ZKsync's Architectural Choice: State Diffs and DA Optionality
- Alex explains ZKsync's deliberate architectural choice to use "state diffs" instead of publishing raw transaction inputs (like optimistic rollups).
- Publishing transaction inputs forces all nodes to re-execute all transactions to reconstruct the state, limiting interoperability and creating a two-tiered system of chains (those publishing on Ethereum and those relying on trusted entities).
- ZKsync's approach allows chains to choose their own DA solution (e.g., EigenDA) without affecting the rest of the network. A failure in one chain's DA only affects that chain, thanks to ZK proofs guaranteeing the validity of cross-chain messages.
- "They [chains] keep the sovereignty, they keep the full control, their own decision-making, but they still benefit from the network effects," Alex emphasizes, highlighting the advantages of joining the elastic network.
The Paradigm Shift: From Hierarchical Layers to ZK Everything
- The discussion highlights a shift from a hierarchical (Layer 1, Layer 2, etc.) view to a "ZK everything" model.
- ZK-proven states "float in the void," connected by interoperability solutions (ZK proofs verifying state transitions between chains).
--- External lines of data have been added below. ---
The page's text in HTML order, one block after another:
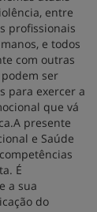
entre
profissionais
e todos
com outras
ser
para exercer a
que vá
presente
e Saúde
É
a sua
do
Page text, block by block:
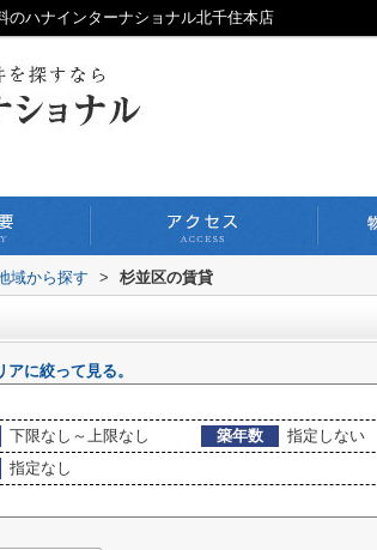
のハナインターナショナル北千住本店
域から探す > 杉並区の賃貸
に絞って見る。
下限なし～上限なし 築年数
指定しない
指定なし
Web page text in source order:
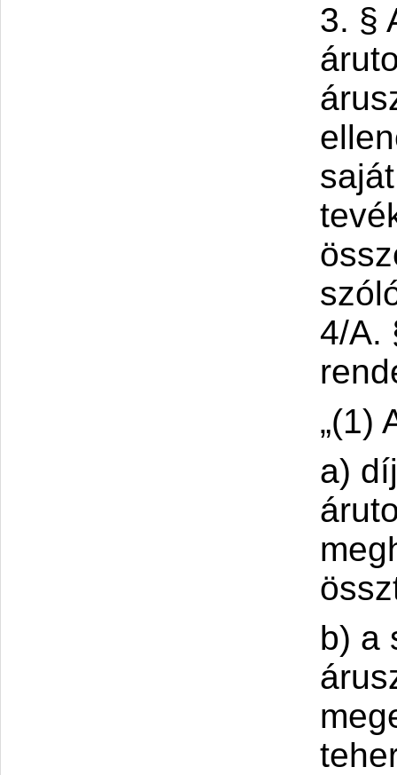
3. §
4/A.
„(1)
a)
b) a
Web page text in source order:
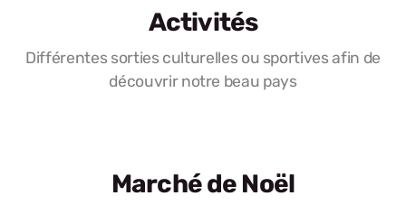
Activités
Différentes sorties culturelles ou sportives afin de
découvrir notre beau pays
Marché de Noël
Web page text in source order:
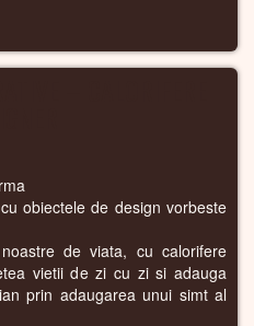
obiectele de design vorbeste
de viata, cu calorifere
vietii de zi cu zi si adauga
prin adaugarea unui simt al
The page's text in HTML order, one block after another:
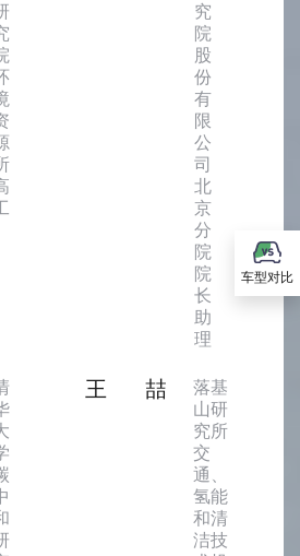
究
院
股
份
有
限
公
司
北
京
分
院
院
长
助
理
王喆
落基
山研
究所
交
通、
氢能
和清
洁技
车型对比
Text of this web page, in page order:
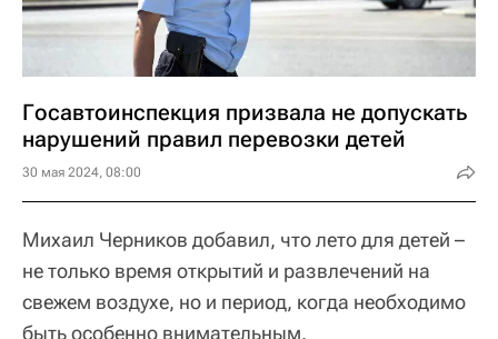
Госавтоинспекция призвала не допускать
нарушений правил перевозки детей
30 мая 2024, 08:00
Михаил Черников добавил, что лето для детей –
не только время открытий и развлечений на
свежем воздухе, но и период, когда необходимо
быть особенно внимательным.
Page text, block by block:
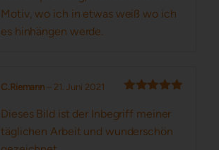
Motiv, wo ich in etwas weiß wo ich
es hinhängen werde.
5von 5
C.Riemann 21. Juni 2021
Dieses Bild ist der Inbegriff meiner
täglichen Arbeit und wunderschön
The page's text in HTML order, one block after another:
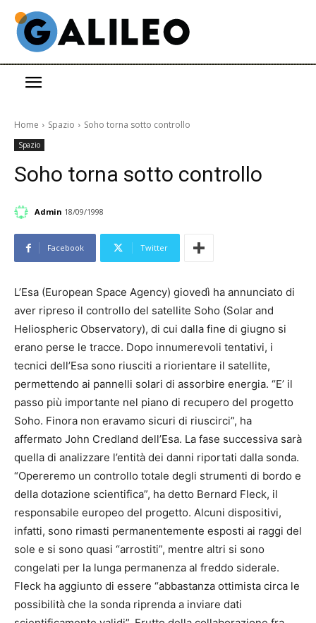
Home Spazio Soho torna sotto controllo
Spazio
Soho torna sotto controllo
Admin 18/09/1998
Facebook Twitter
L’Esa (European Space Agency) giovedì ha annunciato di
aver ripreso il controllo del satellite Soho (Solar and
Heliospheric Observatory), di cui dalla fine di giugno si
erano perse le tracce. Dopo innumerevoli tentativi, i
tecnici dell’Esa sono riusciti a riorientare il satellite,
permettendo ai pannelli solari di assorbire energia. “E’ il
passo più importante nel piano di recupero del progetto
Soho. Finora non eravamo sicuri di riuscirci”, ha
affermato John Credland dell’Esa. La fase successiva sarà
quella di analizzare l’entità dei danni riportati dalla sonda.
“Opereremo un controllo totale degli strumenti di bordo e
della dotazione scientifica”, ha detto Bernard Fleck, il
responsabile europeo del progetto. Alcuni dispositivi,
infatti, sono rimasti permanentemente esposti ai raggi del
sole e si sono quasi “arrostiti”, mentre altri si sono
congelati per la lunga permanenza al freddo siderale.
Fleck ha aggiunto di essere “abbastanza ottimista circa le
possibilità che la sonda riprenda a inviare dati
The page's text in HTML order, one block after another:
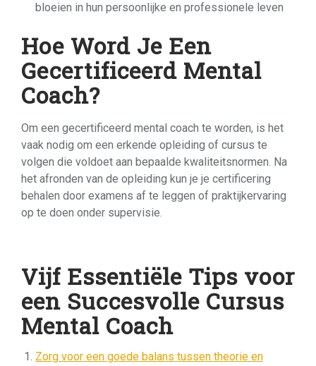
bloeien in hun persoonlijke en professionele leven
Hoe Word Je Een
Gecertificeerd Mental
Coach?
Om een gecertificeerd mental coach te worden, is het
vaak nodig om een erkende opleiding of cursus te
volgen die voldoet aan bepaalde kwaliteitsnormen. Na
het afronden van de opleiding kun je je certificering
behalen door examens af te leggen of praktijkervaring
op te doen onder supervisie.
Vijf Essentiële Tips voor
een Succesvolle Cursus
Mental Coach
Zorg voor een goede balans tussen theorie en
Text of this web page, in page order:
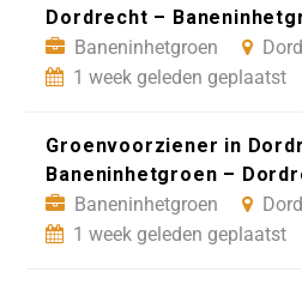
Dordrecht –
Baneninhetgroen
1 week geleden geplaatst
Groenvoorziener in
Baneninhetgroen –
Baneninhetgroen
1 week geleden geplaatst
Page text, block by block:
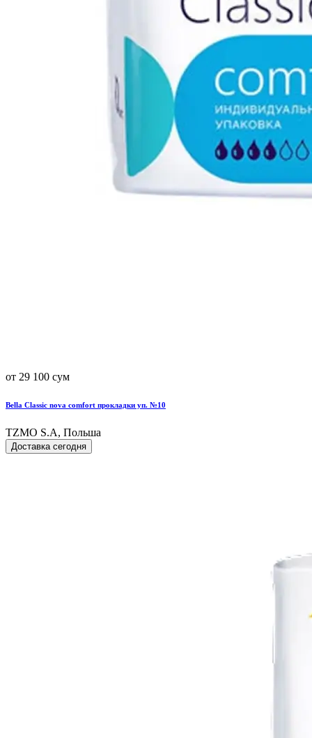
от 29 100 сум
Bella Classic nova comfort прокладки уп. №10
TZMO S.A, Польша
Доставка сегодня
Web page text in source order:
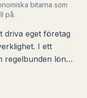
bitarna som
på.
driva eget företag
I ett
regelbunden lön
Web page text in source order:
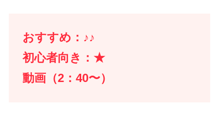
おすすめ：♪♪
初心者向き：★
動画（2：40〜）
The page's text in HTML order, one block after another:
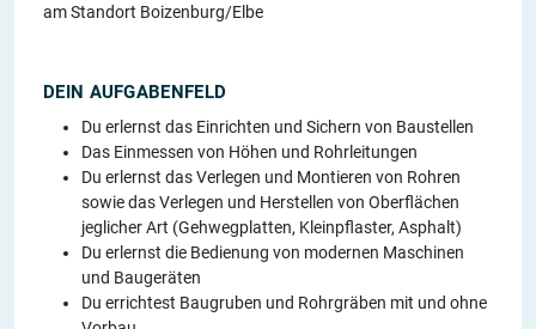
am Standort Boizenburg/Elbe
DEIN AUFGABENFELD
Du erlernst das Einrichten und Sichern von Baustellen
Das Einmessen von Höhen und Rohrleitungen
Du erlernst das Verlegen und Montieren von Rohren
sowie das Verlegen und Herstellen von Oberflächen
jeglicher Art (Gehwegplatten, Kleinpflaster, Asphalt)
Du erlernst die Bedienung von modernen Maschinen
und Baugeräten
Du errichtest Baugruben und Rohrgräben mit und ohne
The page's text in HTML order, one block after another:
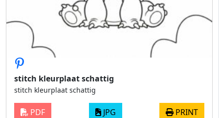
stitch kleurplaat schattig
stitch kleurplaat schattig
PDF JPG PRINT
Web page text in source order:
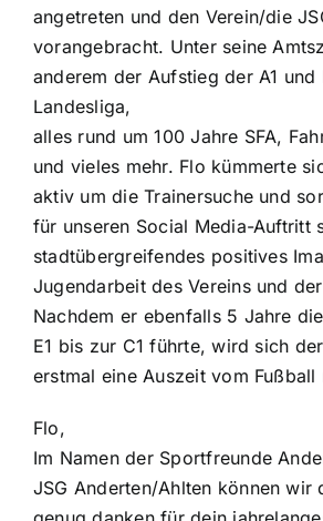
angetreten und den Verein/die
vorangebracht. Unter seine
anderem der Aufstieg der A1 und
Landesliga,
alles rund um 100 Jahre SFA,
und vieles mehr. Flo kümmerte
aktiv um die Trainersuche und
für unseren Social Media-Auftritt
stadtübergreifendes positives
Jugendarbeit des Vereins und
Nachdem er ebenfalls 5 Jahre
E1 bis zur C1 führte, wird sich
erstmal eine Auszeit vom Fußball
Flo,
Im Namen der Sportfreunde
JSG Anderten/Ahlten können wir
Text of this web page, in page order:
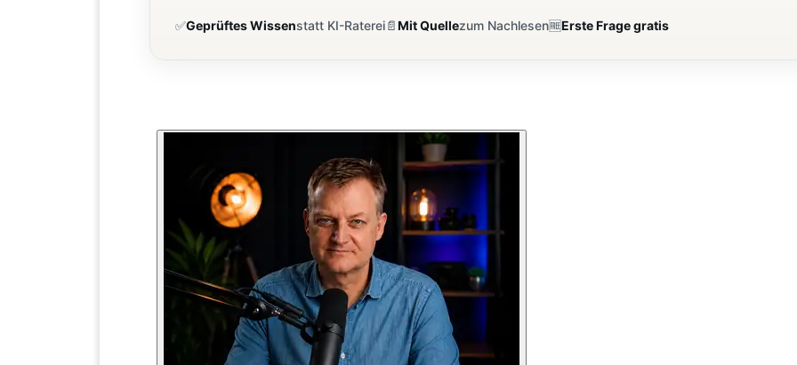
✅Geprüftes Wissenstatt KI-Raterei📄Mit Quellezum Nachlesen🆓Erste Frage gratis
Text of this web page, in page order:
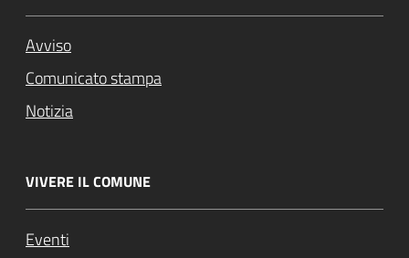
Avviso
Comunicato stampa
Notizia
VIVERE IL COMUNE
Eventi
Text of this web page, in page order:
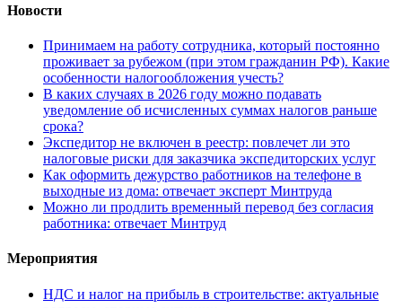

- This represents a more modular approach, requiring infrastructure components like orchestration (EigenLayer), ZK proving, and slashing.
Slashing: Progress and Challenges
- Sreeram discusses the progress on slashing, a crucial aspect of cryptoeconomic security.
- He explains EigenLayer's three-sided marketplace: stakers, operators, and AVSs (Autonomous Verifiable Services).
- Slashing, where operators lose their stake for malicious behavior, is currently live on testnet and undergoing a major audit competition.
- Sreeram clarifies that building slashing is complex, involving intricate timing considerations and economic questions.
- EigenLayer's initial slashing model posed risk contagion (one AVS could slash the entire stake of an operator across multiple services).
Unique Security: Solving Risk Contagion
- Sreeram introduces "unique security," EigenLayer's new slashing model.
- Stakers/operators allocate specific portions of their stake to different AVSs, preventing risk contagion.
- This model balances the benefits of pooled security with the need to isolate risk.
- "Total stake" provides civil resistance, even if only a small portion is allocated as "unique security" (slashable stake).
- This approach eliminates the need for a "slashing veto committee," aligning with EigenLayer's goal of self-enforcing systems.
Concluding Remarks and Future Outlook
- Alex expresses excitement about the partnership and its potential for ZKsync's growing ecosystem of chains.
- He anticipates widespread adoption of decentralized proof generation services within the elastic network.
- Alex reiterates that ZK is the "end game," representing the logical evolution of blockchain architecture.
- "Super excited for this partnership and super excited to be working specifically with Sreeram on and work towards this bigger vision of actually decentralizing the world," Alex concludes.
- Sreeram emphasizes the broader implications of verifiable technologies, extending beyond finance to address fundamental societal challenges.
- "This is not just a financial technology, this is a technology for upgrading human civilization," he asserts, highlighting the transformative potential of the ZKsync-EigenLayer collaboration.
This partnership signifies a pivotal moment in blockchain's evolution, merging cryptographic and cryptoeconomic security to create a truly scalable and verifiable ecosystem. Crypto AI investors and researchers should closely monitor the development and adoption of decentralized proof generation, data availability solutions, and slashing mechanisms, as these will be critical infrastructure components for the next generation of blockchain applications. The ability to build applications that are both provably correct and economically secure opens up a vast design space, extending far beyond traditional financial use cases.